I have a 1990 240SX automatic. My problem is this. It will not upshift until the engine RPM gets to about 4500 and free-wheels when I let off of the gas. Once in OD, it does not free-wheel, but if I get the RPMs lower than 2700, it downshifts and the issue is there again. I have checked to trans fluid and everything looks good. Has anyone had this problem before? I sure would like to drive it again, but it is too much work when friving in traffic.

Thanks in advance.

Skip
__________________
67 Stang
1990 Nissan 240SX


----------



## aradapilot (May 29, 2007)

I'm having this problem right now...trying to figure it out...might be electrical? what sensors assist the trans?


----------



## rbo1577186 (Jan 16, 2005)

Band adustment?


----------



## rogoman (Dec 16, 2004)

Check the TPS harness connector for oxidized pins. If the TPS is not in the circuit, then the A/T will shift hard and at much higher RPMs.


----------



## aradapilot (May 29, 2007)

tps looked alright, and threw no codes...
heres a copy of a post i made to anothers suggestion of the rev sensor:

I've been having a problem like this recently...I had the car off the road for a while as my camshaft snapped (yes, snapped in two) and finding another was a pain, and now that I swapped the new one in and went for a drive she wouldnt shift until near redline. It seemed electrical...as the tranny had been fine up until then and a few connectors had to be taken apart to do the timing work, including the tps. When I'm home from work tonight I'll try undoing the rev sensor...hopefully it's that, maybe hurt from sitting not running for a while during a heat wave...you'll hear back from me soon.

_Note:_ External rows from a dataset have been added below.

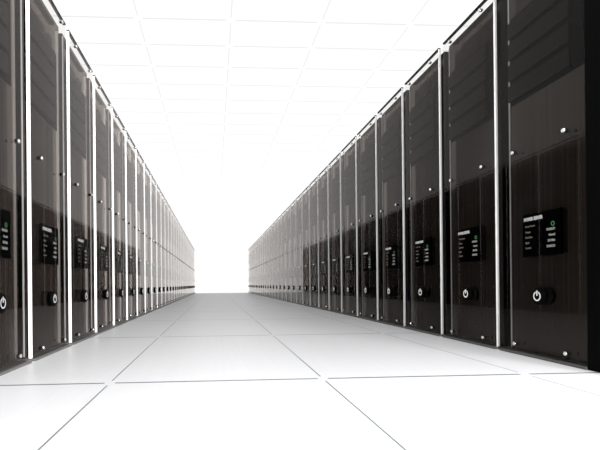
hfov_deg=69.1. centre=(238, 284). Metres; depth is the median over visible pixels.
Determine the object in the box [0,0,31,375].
tall cabinet
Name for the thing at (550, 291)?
button
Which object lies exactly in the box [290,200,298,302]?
tall cabinet
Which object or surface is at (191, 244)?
tall cabinet
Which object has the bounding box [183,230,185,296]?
tall cabinet
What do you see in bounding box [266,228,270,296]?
tall cabinet
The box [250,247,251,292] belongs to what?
tall cabinet
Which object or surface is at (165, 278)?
tall cabinet
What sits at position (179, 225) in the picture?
tall cabinet
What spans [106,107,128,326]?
tall cabinet
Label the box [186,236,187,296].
tall cabinet
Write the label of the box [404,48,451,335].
tall cabinet
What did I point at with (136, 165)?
tall cabinet
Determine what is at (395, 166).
tall cabinet
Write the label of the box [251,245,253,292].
tall cabinet
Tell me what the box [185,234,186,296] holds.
tall cabinet
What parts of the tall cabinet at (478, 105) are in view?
drawer, drawer, drawer, drawer
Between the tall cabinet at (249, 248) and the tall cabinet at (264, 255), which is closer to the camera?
the tall cabinet at (264, 255)
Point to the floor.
(197, 371)
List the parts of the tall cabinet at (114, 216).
drawer, drawer, drawer, drawer
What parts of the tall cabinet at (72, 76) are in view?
drawer, drawer, drawer, drawer
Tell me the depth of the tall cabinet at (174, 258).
10.25 m
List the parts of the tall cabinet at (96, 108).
drawer, drawer, drawer, drawer
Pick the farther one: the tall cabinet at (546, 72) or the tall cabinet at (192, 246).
the tall cabinet at (192, 246)
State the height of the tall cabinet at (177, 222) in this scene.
2.045 m
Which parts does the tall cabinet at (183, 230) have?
glass panel
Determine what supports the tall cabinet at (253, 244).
on the floor
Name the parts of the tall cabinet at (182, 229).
glass panel
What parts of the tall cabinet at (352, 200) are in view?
drawer, drawer, drawer, drawer
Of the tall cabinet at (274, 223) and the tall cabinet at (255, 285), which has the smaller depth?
the tall cabinet at (274, 223)
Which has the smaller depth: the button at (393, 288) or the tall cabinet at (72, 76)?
the tall cabinet at (72, 76)
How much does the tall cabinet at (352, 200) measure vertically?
2.045 m
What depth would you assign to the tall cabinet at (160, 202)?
7.71 m
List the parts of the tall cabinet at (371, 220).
drawer, drawer, drawer, drawer
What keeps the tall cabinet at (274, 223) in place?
on the floor
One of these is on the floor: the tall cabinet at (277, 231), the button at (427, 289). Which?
the tall cabinet at (277, 231)
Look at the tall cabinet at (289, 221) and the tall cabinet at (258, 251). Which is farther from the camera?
the tall cabinet at (258, 251)
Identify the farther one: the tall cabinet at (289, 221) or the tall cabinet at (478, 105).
the tall cabinet at (289, 221)
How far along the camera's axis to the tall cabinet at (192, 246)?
18.17 m
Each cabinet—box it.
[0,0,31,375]
[15,0,71,360]
[59,30,97,344]
[87,75,115,333]
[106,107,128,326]
[121,130,138,320]
[132,148,146,316]
[141,162,152,313]
[148,174,158,310]
[153,183,162,307]
[158,191,165,306]
[162,198,169,304]
[166,204,172,303]
[169,209,175,302]
[172,215,177,300]
[174,218,179,299]
[178,223,180,299]
[180,226,182,298]
[182,229,184,297]
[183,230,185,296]
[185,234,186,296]
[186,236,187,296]
[187,237,188,295]
[188,239,189,295]
[189,242,190,294]
[190,243,191,294]
[191,244,191,292]
[192,246,192,293]
[194,250,194,291]
[248,249,248,292]
[249,248,250,292]
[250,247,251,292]
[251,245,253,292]
[252,244,254,293]
[254,242,256,293]
[256,239,259,294]
[256,241,257,294]
[258,237,261,294]
[260,235,263,295]
[262,233,265,295]
[264,231,267,296]
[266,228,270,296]
[269,225,273,297]
[272,222,276,297]
[274,219,279,298]
[278,215,283,299]
[281,210,287,300]
[286,205,292,301]
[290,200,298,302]
[296,193,304,304]
[302,185,312,305]
[309,176,321,307]
[318,166,332,310]
[328,153,345,313]
[341,136,361,316]
[357,115,383,321]
[377,87,411,327]
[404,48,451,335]
[442,0,511,348]
[500,0,587,369]
[584,0,599,371]
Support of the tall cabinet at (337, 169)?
on the floor
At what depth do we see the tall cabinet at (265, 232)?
13.36 m
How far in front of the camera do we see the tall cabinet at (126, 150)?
4.72 m
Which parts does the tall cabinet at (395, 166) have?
drawer, drawer, drawer, drawer
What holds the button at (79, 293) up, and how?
attached to the tall cabinet at (72, 76)
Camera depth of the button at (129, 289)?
4.85 m
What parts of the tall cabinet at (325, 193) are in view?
drawer, drawer, drawer, drawer
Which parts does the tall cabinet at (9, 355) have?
drawer, drawer, drawer
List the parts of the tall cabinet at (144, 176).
drawer, drawer, drawer, drawer
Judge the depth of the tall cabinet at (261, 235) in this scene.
14.60 m
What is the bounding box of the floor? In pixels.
[0,293,599,449]
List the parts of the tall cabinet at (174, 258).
glass panel
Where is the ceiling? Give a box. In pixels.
[42,0,492,209]
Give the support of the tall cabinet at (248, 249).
on the floor
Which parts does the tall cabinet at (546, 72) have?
drawer, drawer, drawer, drawer
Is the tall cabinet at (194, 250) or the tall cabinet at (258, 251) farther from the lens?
the tall cabinet at (194, 250)
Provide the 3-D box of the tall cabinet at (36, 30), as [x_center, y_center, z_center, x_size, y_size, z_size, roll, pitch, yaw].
[-1.534,-0.627,2.434,0.963,2.045,0.560,-1,0,-3]
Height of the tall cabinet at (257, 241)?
2.045 m
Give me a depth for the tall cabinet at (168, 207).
8.92 m
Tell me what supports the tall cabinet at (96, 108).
on the floor
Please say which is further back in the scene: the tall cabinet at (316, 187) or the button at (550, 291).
the tall cabinet at (316, 187)
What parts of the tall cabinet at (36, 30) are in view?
drawer, drawer, drawer, drawer
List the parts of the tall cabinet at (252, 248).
glass panel
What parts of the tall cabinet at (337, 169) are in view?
drawer, drawer, drawer, drawer
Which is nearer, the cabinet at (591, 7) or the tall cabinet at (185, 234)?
the cabinet at (591, 7)
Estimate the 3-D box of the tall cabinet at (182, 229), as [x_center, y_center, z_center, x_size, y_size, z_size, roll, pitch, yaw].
[-2.098,-0.611,12.687,0.963,2.045,0.560,-1,0,-3]
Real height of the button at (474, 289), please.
0.092 m
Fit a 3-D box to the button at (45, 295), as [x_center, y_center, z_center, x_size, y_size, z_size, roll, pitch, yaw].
[-1.097,0.083,2.457,0.027,0.092,0.092,-1,0,-3]
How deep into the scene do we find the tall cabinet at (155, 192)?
7.11 m
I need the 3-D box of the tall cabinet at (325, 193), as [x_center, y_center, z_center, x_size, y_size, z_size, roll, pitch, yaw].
[1.709,-0.654,6.354,0.963,2.045,0.560,-1,0,-3]
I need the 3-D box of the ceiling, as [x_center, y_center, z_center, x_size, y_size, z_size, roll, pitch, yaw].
[-0.154,-3.609,8.560,9.100,0.100,24.100,-1,0,-3]
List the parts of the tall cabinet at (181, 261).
glass panel
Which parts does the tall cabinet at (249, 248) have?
glass panel
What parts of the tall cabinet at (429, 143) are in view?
drawer, drawer, drawer, drawer
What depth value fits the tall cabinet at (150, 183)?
6.53 m
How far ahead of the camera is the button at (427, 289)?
3.29 m
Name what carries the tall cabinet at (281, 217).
on the floor
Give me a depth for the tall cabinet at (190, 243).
16.74 m
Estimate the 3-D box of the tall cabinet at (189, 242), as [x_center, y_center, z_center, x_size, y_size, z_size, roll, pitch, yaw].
[-2.297,-0.605,16.305,0.963,2.045,0.560,-1,0,-3]
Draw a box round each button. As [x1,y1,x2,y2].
[41,291,49,306]
[76,290,82,302]
[99,289,103,299]
[115,288,119,297]
[128,288,131,295]
[368,286,372,294]
[391,286,396,295]
[423,286,430,297]
[470,286,478,300]
[542,287,555,304]
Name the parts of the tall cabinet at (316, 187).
drawer, drawer, drawer, drawer
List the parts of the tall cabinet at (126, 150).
drawer, drawer, drawer, drawer
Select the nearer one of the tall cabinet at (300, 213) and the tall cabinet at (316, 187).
the tall cabinet at (316, 187)
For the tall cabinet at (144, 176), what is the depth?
5.91 m
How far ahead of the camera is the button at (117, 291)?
4.24 m
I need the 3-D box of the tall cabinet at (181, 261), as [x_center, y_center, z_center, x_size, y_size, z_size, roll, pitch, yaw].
[-2.065,-0.612,12.084,0.963,2.045,0.560,-1,0,-3]
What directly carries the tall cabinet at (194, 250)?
on the floor
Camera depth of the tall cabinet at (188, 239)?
15.55 m
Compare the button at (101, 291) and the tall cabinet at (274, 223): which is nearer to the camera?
the button at (101, 291)
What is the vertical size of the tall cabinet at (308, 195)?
2.045 m
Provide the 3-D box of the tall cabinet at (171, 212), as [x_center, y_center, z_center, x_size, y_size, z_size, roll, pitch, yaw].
[-1.932,-0.616,9.671,0.963,2.045,0.560,-1,0,-3]
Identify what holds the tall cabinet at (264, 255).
on the floor
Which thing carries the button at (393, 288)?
attached to the tall cabinet at (395, 166)
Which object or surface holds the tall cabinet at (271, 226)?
on the floor
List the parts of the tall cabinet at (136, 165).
drawer, drawer, drawer, drawer
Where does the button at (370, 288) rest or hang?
attached to the tall cabinet at (371, 220)
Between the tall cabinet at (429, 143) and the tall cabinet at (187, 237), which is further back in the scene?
the tall cabinet at (187, 237)
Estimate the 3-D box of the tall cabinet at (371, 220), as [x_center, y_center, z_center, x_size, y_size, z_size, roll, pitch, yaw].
[1.808,-0.656,4.549,0.963,2.045,0.560,-1,0,-3]
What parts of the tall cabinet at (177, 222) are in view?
glass panel
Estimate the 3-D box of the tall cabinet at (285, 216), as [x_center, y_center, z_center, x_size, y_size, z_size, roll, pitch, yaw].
[1.510,-0.648,9.964,0.963,2.045,0.560,-1,0,-3]
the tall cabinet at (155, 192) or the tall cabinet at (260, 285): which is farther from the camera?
the tall cabinet at (260, 285)

And a note, I read this whole thread and it's been immensely helpful - would've taken me forever to test all that by myself. Thanks all! Hopefully this will get linked in a sticky or something as it seems to be a common problem.
Okay...same problem with it unclipped (the top connector with 3 prongs next to the relay box, right?). So, trying to figure out what it is. More details:
shifts 1-2 at redline. shifts 2-3 at about 5500-6000. haven't gotten to 4 yet, as i'd need to go about 80 to redline it in 3rd and I don't want to go far from home to a nice highway or anything until I work this out...
also, when it finally does shift, if i let off the gas the rpms drop down to about 1k even if the engine should be held higher by the trans...not sure whats causing this. I can get back up to a normal range easily and the torque kicks right back in.
note: having gears 1,2, and 3 means all solenoids fire. I tried disconnecting the kickdown switch too...no luck there.
Could this be a problem with the tps? what other inputs are used? It seems like the rev sensor disconnect worked for everyone but me...though my problem sounds identical.


----------



## aradapilot (May 29, 2007)

It's the TPS. was throwing 2.68V at closed throttle as opposed to the 0.4 expected. Just got a replacement, gonna swap it in a little later, I'm tired as hell.
And driving with the bad tps disconnected was fine. Obviously it shifted based on the charts in the fsm rather than pedal pressure, but otherwise performed beautifully.


----------